Task
Among the entries below, which lines run from the line with "Heyu, Jekyll [40, 1015]" through the line with "social omnivore; the"? Retype those, both ends included, exactly and without pictures.

'''

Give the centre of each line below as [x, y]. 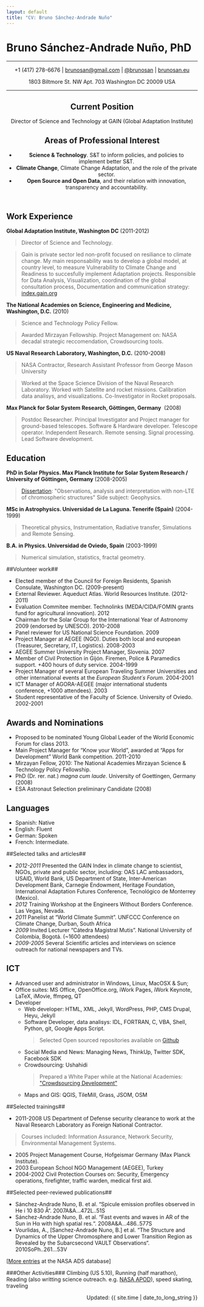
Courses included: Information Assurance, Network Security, [97, 1136]
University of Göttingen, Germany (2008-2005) [67, 479]
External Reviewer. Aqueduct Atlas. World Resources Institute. [93, 594]
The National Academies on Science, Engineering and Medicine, [89, 305]
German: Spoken [36, 835]
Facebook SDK [43, 1058]
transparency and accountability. [107, 187]
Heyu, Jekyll [40, 1015]
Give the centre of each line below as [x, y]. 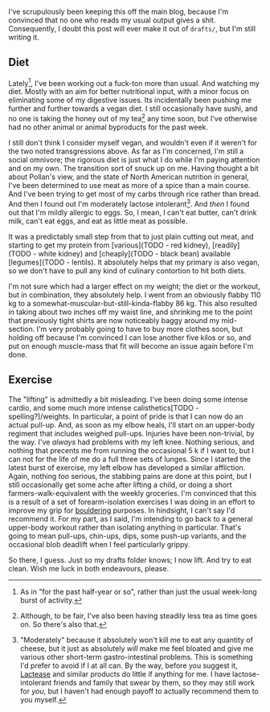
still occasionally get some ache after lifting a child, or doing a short [120, 485]
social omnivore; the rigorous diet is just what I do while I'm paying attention [134, 160]
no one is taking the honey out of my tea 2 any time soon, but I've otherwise [133, 118]
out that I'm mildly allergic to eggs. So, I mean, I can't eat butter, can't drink [133, 212]
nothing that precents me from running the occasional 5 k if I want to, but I [131, 450]
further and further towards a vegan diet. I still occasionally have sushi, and [133, 108]
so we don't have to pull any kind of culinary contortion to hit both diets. [127, 270]
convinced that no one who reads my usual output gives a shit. [112, 20]

'''

Solution to this problem
Heyu, Jekyll [40, 1015]
Give the centre of each line below as [x, y]. 
still occasionally get some ache after lifting a child, or doing a short [120, 485]
social omnivore; the rigorous diet is just what I do while I'm paying attention [134, 160]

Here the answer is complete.